その光はまっすぐジュジュの脚に吸い込まれ、ひときわ強く輝いたかと思ったら、次の瞬間にはふくらはぎの怪我が綺麗に塞がっていた。
「わ……。あ、ありがとうございます……!」
治せるなら、ちんたら会話なんてせずに、さっさと治してほしかった——という言葉は胸にしまって、ジュジュは立ち上がる。
——しかし。
「いっ……!?」
激痛が脚から脳まで走って、すぐにうずくまってしまった。
ジンジンと響く痛みは、なかなか引く様子を見せない。
ジュジュは涙目でシィレを見上げる。
「あ、あ、あの、これ、治ってますか……?」
「治ってるわよ? 流れ出た血もなにもかも、キレイに元通り。脳が錯覚でもしてるんじゃなぁい?」
「錯覚……」
そうなのだろうか。
表面は綺麗に修復されていても、中身がズタズタなままなのではないかと疑うほどの痛みなのだが。

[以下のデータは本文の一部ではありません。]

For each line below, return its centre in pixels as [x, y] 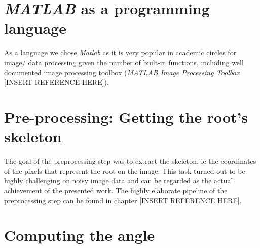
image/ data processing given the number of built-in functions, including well [124, 62]
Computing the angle [80, 235]
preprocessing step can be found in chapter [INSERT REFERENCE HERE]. [123, 200]
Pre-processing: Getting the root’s [126, 116]
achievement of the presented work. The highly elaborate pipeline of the [116, 190]
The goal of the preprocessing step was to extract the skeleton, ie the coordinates [130, 161]
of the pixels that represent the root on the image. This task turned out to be [125, 170]
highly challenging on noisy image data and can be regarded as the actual [119, 181]
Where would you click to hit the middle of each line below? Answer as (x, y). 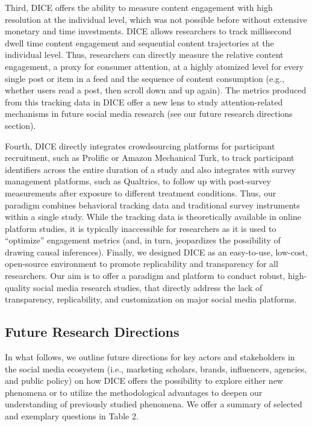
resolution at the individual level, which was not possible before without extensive (156, 19)
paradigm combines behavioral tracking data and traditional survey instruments (152, 205)
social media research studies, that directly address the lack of (148, 287)
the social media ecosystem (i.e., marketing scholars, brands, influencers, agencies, (156, 368)
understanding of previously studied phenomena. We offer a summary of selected (154, 404)
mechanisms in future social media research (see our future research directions (149, 114)
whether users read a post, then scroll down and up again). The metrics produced (156, 90)
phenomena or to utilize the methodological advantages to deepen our (134, 392)
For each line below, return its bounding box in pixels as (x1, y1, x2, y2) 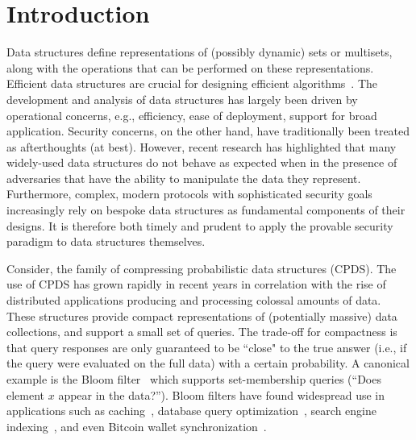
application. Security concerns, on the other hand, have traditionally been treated (6, 122, 410, 139)
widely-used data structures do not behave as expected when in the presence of (6, 154, 397, 171)
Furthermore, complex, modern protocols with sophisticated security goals (6, 185, 372, 202)
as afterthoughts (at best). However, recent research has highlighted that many (6, 138, 397, 155)
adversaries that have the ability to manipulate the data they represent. (6, 169, 361, 186)
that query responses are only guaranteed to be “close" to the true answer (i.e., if (6, 338, 407, 355)
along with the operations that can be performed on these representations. (6, 59, 374, 76)
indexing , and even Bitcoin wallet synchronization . (6, 417, 267, 434)

ジュジュは、錯覚、これは錯覚……と心のなかで唱えながら、再度、今度はゆっくりと立ち上がった。
「くっ……う……」
やはり痛い。
歯を食いしばり、壁に手をついて、それでようやく立っていられる状態だ。
「じゃあ、そこの窓から飛び降りるのが近道っぽいから、それでいいかしら?」
「えっ」
「二階くらいの高さなら平気でしょ?」
ジュジュは無意識に首を横に振っていた。
「あの……せめて……せめて、少し休憩を……」
「あら、どうして? 怪我は治ったのに? 時間をかけたら、また戦いになっちゃうわよ? けっこう派手な音を立てちゃってたし、人が集まってくるんじゃないかしら。ジュジュちゃん、戦いを嫌がってるふうだったじゃない。だから、ね? ひと思いに飛び降りて逃げちゃお? その方が、ジュジュちゃんも楽だと思うわよ?」
ジュジュが本気で痛みを感じているのはわかっているはずなのに、気づいているはずなのに、シィレは頬を染めて笑っている。
——いや、嗤っている。この状況を、楽しんでいる。
「大丈夫よ、ジュジュちゃん。どれだけ痛くても、どれだけ苦しくても、わたしが絶対に気絶させないし、絶対に死なせないから。着地に失敗しても問題なし。どんどん気兼ねなく怪我していっちゃおうねっ」
——悪魔。
きっとここでごね続けても、『ジュジュちゃんのため』だとか笑って、窓から突き落とされるに違いない。
だったら自分の意志で飛び下りて、最短ルートで情報収集を済ませて、『スムーズに任務は進みました』『ジュジュを配下にしても問題ないでしょう』と上に報告してもらった方が、ずっとずっとマシなはずだ。
「帰るため……帰るためだからっ……!」
ジュジュはハンマーを杖代わりにし、震える足で窓へと一歩踏み出した。